Data excerpts
- - - - -
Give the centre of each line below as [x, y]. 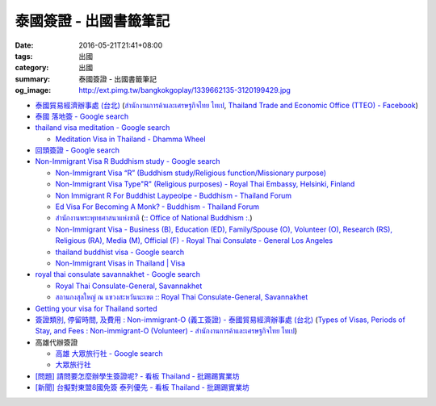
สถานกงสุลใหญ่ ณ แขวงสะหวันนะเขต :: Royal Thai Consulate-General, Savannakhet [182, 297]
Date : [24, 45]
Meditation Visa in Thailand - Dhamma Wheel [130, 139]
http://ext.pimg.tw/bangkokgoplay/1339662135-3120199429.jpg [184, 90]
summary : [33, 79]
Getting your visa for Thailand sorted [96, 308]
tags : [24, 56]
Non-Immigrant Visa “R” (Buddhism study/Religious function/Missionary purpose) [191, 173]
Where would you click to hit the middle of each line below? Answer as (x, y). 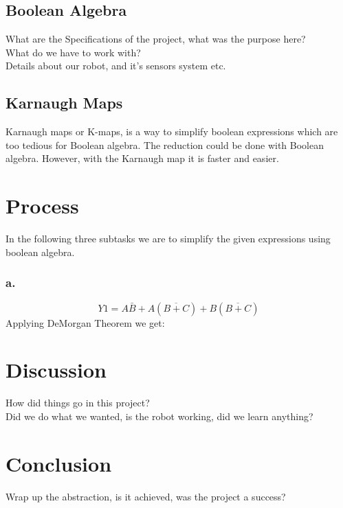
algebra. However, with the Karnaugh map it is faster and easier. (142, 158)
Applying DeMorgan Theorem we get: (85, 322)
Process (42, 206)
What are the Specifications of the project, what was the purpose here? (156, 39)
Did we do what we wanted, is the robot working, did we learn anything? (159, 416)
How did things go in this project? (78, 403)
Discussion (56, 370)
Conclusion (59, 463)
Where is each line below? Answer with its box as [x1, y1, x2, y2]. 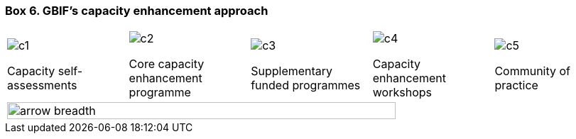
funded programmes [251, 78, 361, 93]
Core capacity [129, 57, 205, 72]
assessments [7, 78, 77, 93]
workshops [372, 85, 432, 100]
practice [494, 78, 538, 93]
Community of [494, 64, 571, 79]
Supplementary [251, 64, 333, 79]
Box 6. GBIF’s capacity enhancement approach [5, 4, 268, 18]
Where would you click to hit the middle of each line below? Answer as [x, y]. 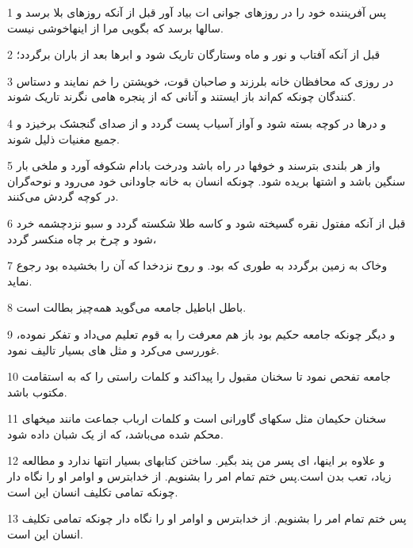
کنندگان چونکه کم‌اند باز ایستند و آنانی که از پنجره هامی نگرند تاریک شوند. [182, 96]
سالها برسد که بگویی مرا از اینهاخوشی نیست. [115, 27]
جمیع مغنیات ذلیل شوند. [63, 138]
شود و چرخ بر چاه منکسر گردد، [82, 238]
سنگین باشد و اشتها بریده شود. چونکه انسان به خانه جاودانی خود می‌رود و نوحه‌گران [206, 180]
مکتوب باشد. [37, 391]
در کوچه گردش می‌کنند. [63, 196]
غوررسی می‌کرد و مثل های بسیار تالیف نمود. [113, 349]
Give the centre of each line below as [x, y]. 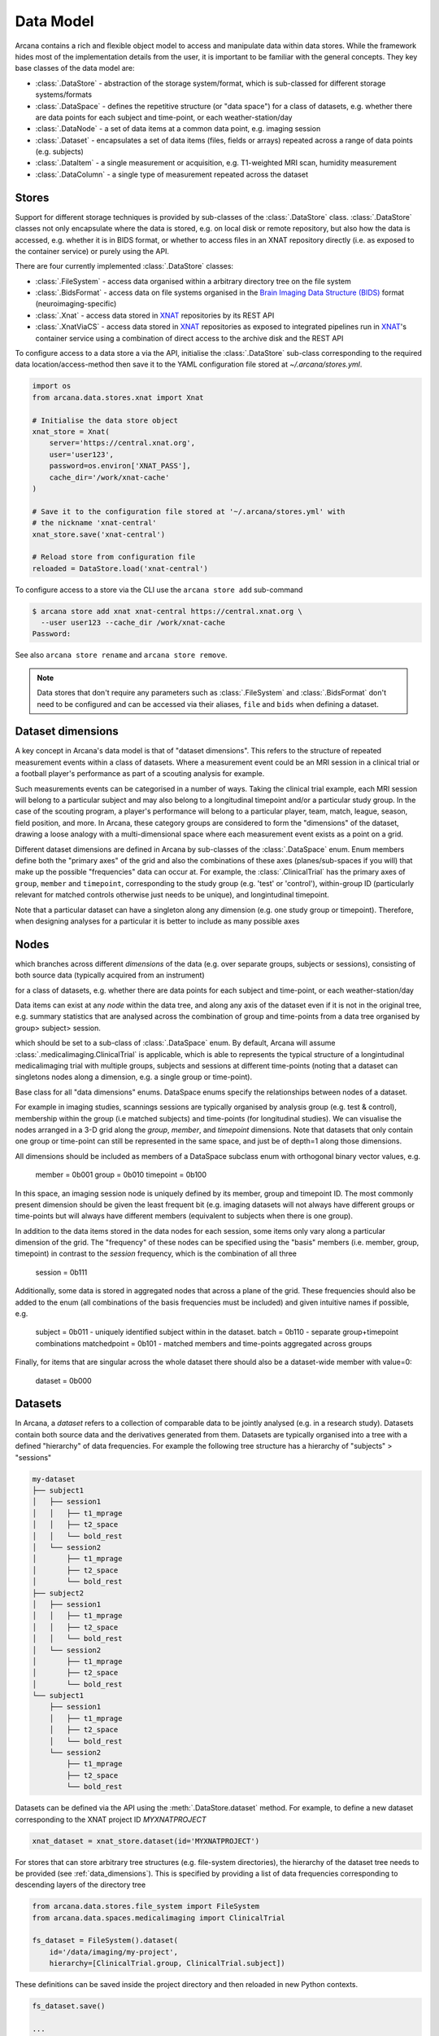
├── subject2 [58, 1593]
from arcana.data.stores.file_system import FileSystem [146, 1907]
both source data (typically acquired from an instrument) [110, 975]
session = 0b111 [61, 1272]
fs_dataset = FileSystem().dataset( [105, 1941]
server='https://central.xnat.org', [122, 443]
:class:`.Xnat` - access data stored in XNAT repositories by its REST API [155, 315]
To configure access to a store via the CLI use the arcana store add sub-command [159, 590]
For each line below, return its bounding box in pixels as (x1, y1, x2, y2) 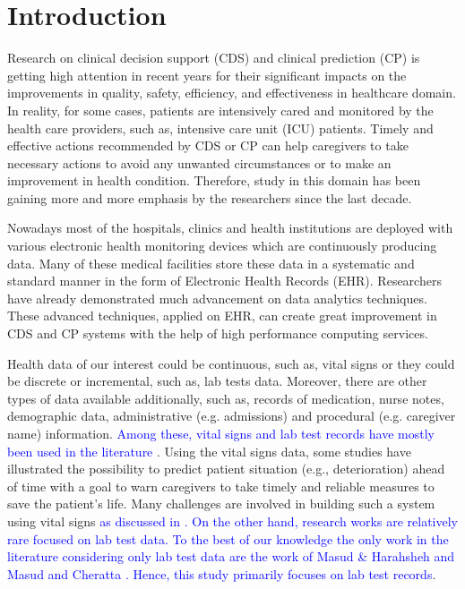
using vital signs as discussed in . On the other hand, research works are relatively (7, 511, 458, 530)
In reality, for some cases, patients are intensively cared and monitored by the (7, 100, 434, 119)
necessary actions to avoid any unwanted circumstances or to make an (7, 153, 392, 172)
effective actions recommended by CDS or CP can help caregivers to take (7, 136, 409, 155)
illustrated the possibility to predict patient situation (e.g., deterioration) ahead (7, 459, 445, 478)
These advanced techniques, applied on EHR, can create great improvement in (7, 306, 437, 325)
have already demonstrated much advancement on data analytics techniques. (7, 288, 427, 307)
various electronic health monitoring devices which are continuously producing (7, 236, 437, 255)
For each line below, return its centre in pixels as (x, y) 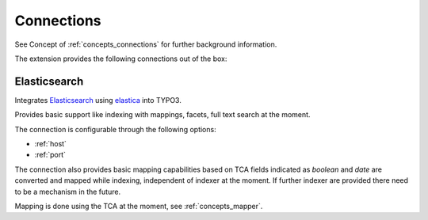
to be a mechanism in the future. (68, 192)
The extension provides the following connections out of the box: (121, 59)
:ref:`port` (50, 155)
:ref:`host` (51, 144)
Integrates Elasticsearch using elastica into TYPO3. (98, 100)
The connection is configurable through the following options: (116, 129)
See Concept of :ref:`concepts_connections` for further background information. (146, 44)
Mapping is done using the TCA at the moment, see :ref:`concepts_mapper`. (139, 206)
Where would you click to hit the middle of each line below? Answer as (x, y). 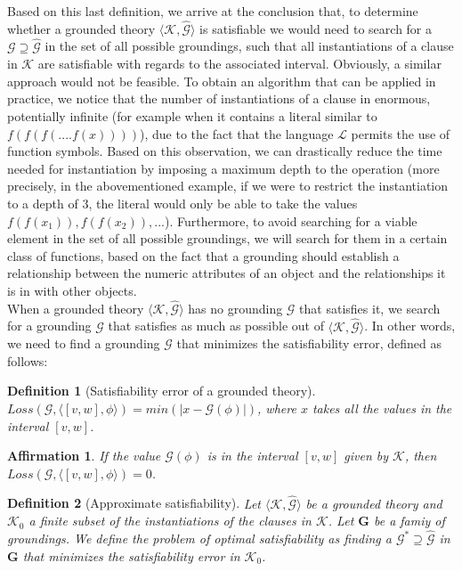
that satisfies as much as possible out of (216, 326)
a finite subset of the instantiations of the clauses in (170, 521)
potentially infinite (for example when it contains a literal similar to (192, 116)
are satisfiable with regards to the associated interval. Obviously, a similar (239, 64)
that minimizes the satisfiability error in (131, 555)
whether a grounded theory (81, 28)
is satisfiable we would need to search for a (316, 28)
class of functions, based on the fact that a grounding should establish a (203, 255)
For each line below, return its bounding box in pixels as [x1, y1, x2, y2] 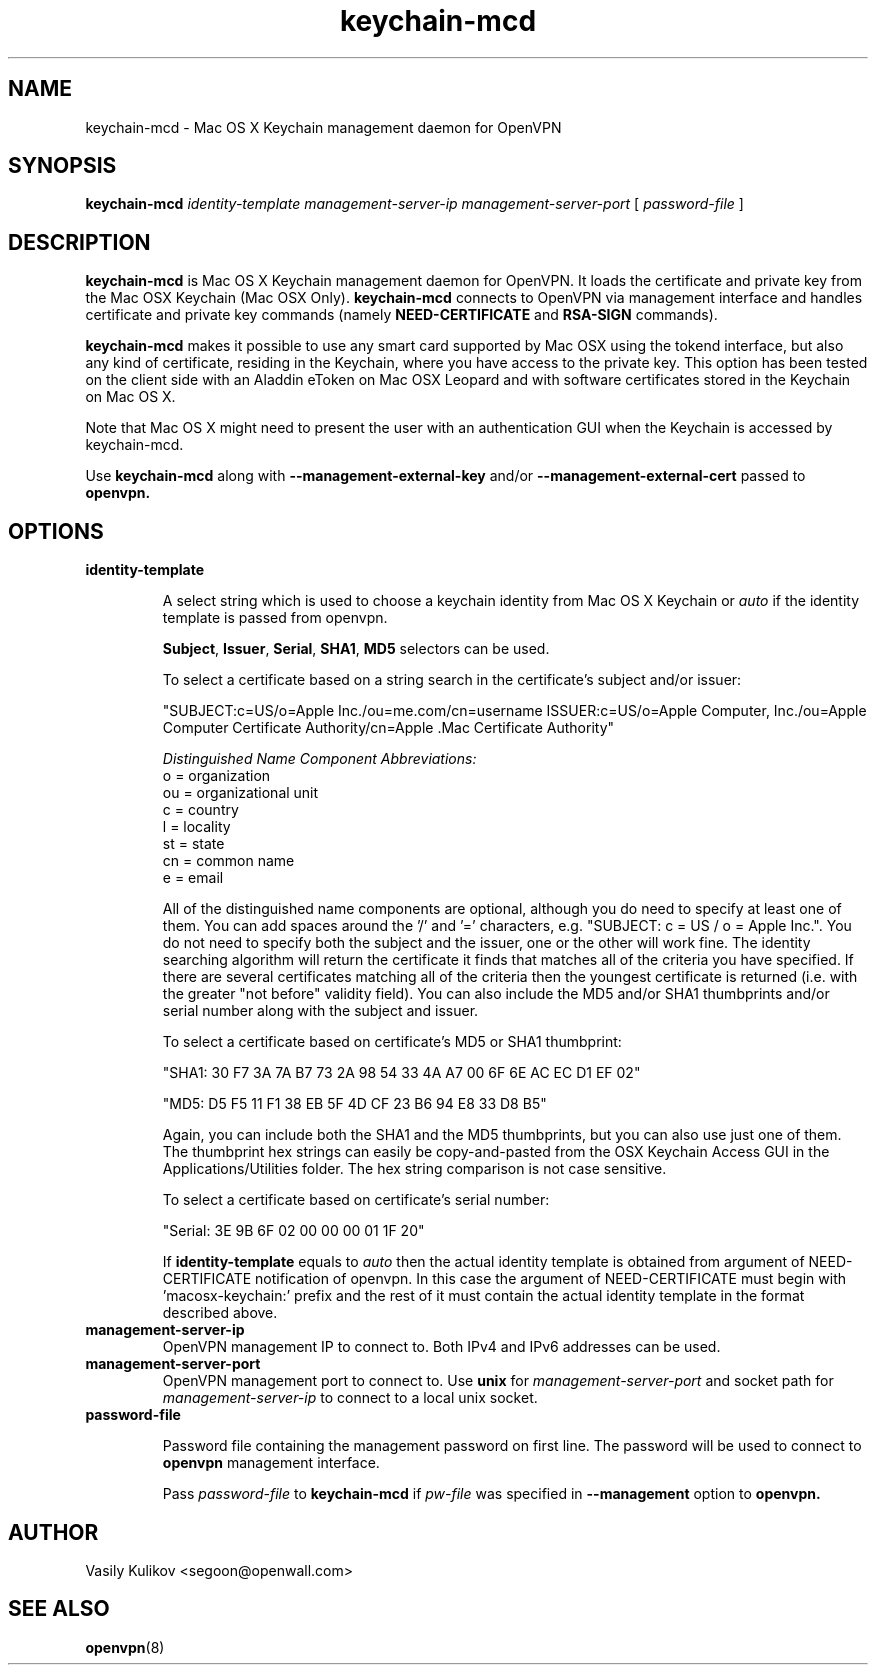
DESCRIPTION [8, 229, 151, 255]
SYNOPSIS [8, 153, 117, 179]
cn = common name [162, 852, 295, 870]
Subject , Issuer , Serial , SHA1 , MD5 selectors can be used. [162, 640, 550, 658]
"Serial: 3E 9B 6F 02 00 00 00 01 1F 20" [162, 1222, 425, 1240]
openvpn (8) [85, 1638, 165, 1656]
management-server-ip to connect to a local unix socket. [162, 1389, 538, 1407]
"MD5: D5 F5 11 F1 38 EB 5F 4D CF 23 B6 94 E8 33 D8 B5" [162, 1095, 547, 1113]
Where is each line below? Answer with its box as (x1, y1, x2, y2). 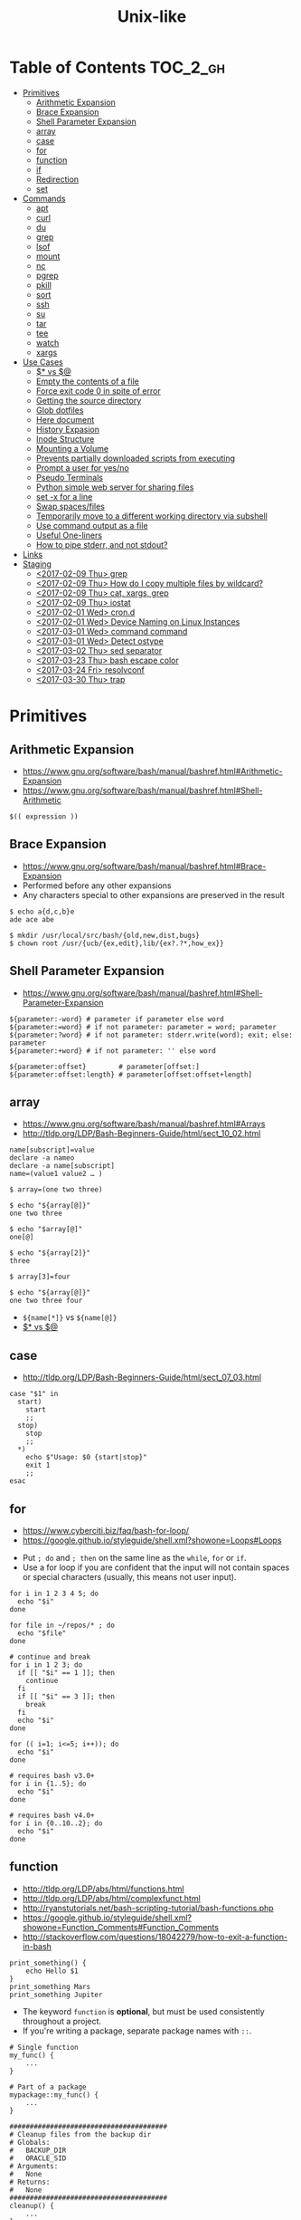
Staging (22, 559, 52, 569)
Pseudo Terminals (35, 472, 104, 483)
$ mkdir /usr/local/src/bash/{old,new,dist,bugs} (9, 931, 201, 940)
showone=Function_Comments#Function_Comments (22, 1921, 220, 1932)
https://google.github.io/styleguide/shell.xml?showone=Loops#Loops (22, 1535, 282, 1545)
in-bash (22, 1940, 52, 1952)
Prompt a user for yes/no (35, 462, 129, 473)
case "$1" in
- - - - -
Please quote exactly the run of lines that starts the entries and ends at the line containing "practice [494, 78, 538, 93]", leaving out every picture.

Give the centre of each line below as [x, y]. 
สถานกงสุลใหญ่ ณ แขวงสะหวันนะเขต :: Royal Thai Consulate-General, Savannakhet [182, 297]
Date : [24, 45]
Meditation Visa in Thailand - Dhamma Wheel [130, 139]
http://ext.pimg.tw/bangkokgoplay/1339662135-3120199429.jpg [184, 90]
summary : [33, 79]
Getting your visa for Thailand sorted [96, 308]
tags : [24, 56]
Non-Immigrant Visa “R” (Buddhism study/Religious function/Missionary purpose) [191, 173]
Where would you click to hit the middle of each line below? Answer as (x, y). 
algebra. However, with the Karnaugh map it is faster and easier. (142, 158)
Applying DeMorgan Theorem we get: (85, 322)
Process (42, 206)
What are the Specifications of the project, what was the purpose here? (156, 39)
Did we do what we wanted, is the robot working, did we learn anything? (159, 416)
How did things go in this project? (78, 403)
Discussion (56, 370)
Conclusion (59, 463)
Where is each line below? Answer with its box as [x1, y1, x2, y2]. 
funded programmes [251, 78, 361, 93]
Core capacity [129, 57, 205, 72]
assessments [7, 78, 77, 93]
workshops [372, 85, 432, 100]
practice [494, 78, 538, 93]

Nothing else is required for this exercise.